» What is expected
Set down the lines that begin at the top of the records and end with the line containing "Build: npm run build [21, 190, 96, 201]", and drop every picture.

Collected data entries
○ ○ ○ ○ ○ ○ ○

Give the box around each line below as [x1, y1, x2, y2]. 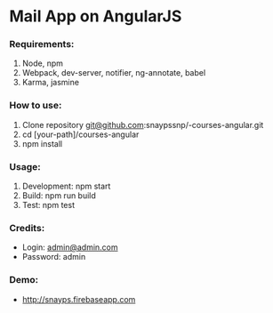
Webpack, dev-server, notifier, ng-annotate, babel [21, 68, 206, 78]
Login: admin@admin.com [21, 242, 118, 253]
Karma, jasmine [21, 77, 80, 88]
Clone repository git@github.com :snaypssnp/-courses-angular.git [21, 119, 264, 130]
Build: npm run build [21, 190, 96, 201]
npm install [21, 138, 63, 148]
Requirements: [9, 38, 75, 51]
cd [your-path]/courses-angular [21, 129, 140, 140]
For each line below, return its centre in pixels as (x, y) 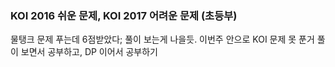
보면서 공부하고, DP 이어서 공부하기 (89, 52)
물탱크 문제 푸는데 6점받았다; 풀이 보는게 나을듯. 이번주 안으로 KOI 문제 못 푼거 (162, 39)
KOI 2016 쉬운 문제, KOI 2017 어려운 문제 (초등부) (124, 15)
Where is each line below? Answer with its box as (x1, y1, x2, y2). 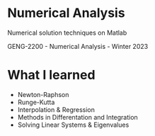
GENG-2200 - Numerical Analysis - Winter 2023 (7, 42, 149, 50)
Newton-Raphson (17, 90, 69, 98)
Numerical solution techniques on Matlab (7, 28, 127, 37)
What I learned (7, 67, 96, 83)
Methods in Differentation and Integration (17, 113, 138, 121)
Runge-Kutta (17, 98, 55, 106)
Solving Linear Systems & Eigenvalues (17, 120, 130, 129)
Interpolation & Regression (17, 105, 96, 114)
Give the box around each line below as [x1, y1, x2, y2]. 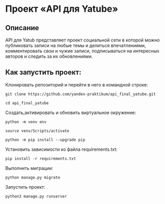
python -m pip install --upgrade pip [5, 137, 86, 142]
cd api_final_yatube [5, 100, 49, 105]
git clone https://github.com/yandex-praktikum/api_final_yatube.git [5, 92, 156, 97]
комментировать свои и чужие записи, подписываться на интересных [5, 48, 159, 54]
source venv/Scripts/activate [5, 128, 70, 133]
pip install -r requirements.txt [5, 156, 76, 161]
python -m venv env [5, 119, 47, 124]
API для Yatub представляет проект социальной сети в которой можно [5, 37, 160, 43]
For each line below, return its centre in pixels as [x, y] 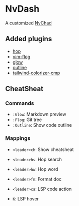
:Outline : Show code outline [42, 125]
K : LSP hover [26, 198]
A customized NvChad [28, 23]
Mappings [18, 138]
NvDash [22, 9]
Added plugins [29, 39]
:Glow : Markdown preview [39, 114]
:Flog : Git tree [27, 120]
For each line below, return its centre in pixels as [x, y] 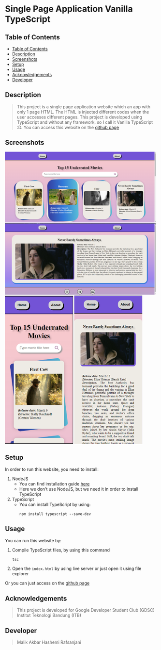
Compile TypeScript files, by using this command [61, 550]
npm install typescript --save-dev [55, 514]
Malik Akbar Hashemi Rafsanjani [49, 642]
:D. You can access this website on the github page [68, 127]
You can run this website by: [33, 540]
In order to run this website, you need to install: [52, 469]
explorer [20, 574]
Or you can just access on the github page [47, 583]
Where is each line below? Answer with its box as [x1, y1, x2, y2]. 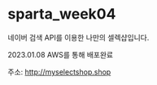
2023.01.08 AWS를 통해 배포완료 [7, 49, 114, 59]
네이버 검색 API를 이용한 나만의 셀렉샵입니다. [7, 32, 150, 42]
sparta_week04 [7, 5, 116, 23]
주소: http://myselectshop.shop [7, 66, 111, 77]
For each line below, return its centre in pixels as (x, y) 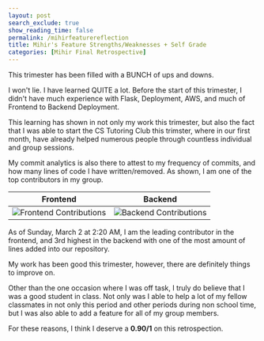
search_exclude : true (44, 23)
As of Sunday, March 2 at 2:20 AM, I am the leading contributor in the (121, 232)
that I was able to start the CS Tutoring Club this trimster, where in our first (129, 131)
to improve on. (32, 273)
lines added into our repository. (59, 249)
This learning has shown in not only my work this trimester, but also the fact (132, 122)
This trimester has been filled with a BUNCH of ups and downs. (111, 75)
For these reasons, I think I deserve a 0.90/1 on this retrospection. (116, 328)
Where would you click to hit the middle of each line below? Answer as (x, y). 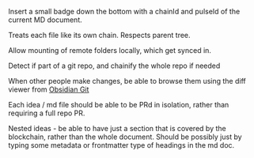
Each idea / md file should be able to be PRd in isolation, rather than (119, 105)
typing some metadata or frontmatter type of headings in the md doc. (121, 145)
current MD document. (45, 20)
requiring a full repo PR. (47, 113)
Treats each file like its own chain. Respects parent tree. (100, 35)
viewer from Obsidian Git (49, 89)
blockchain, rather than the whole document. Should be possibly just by (125, 137)
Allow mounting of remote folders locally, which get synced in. (110, 50)
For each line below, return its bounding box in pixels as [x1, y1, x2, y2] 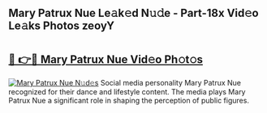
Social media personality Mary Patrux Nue [100, 78, 242, 87]
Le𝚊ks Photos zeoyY [8, 19, 115, 33]
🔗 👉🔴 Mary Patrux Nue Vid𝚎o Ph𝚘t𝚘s [8, 52, 203, 66]
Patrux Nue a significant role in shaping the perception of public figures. [8, 96, 250, 105]
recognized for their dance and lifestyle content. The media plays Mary [8, 87, 246, 96]
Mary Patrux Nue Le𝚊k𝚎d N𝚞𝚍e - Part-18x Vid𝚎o [8, 6, 259, 20]
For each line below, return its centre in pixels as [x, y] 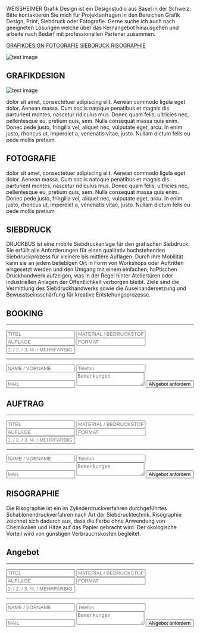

○ ○ ○ ○ ○ ○ ○

» Response for this exercise
Give the box around each line below as [x1, y1, x2, y2]. 
Webpack, dev-server, notifier, ng-annotate, babel [21, 68, 206, 78]
Login: admin@admin.com [21, 242, 118, 253]
Karma, jasmine [21, 77, 80, 88]
Clone repository git@github.com :snaypssnp/-courses-angular.git [21, 119, 264, 130]
Build: npm run build [21, 190, 96, 201]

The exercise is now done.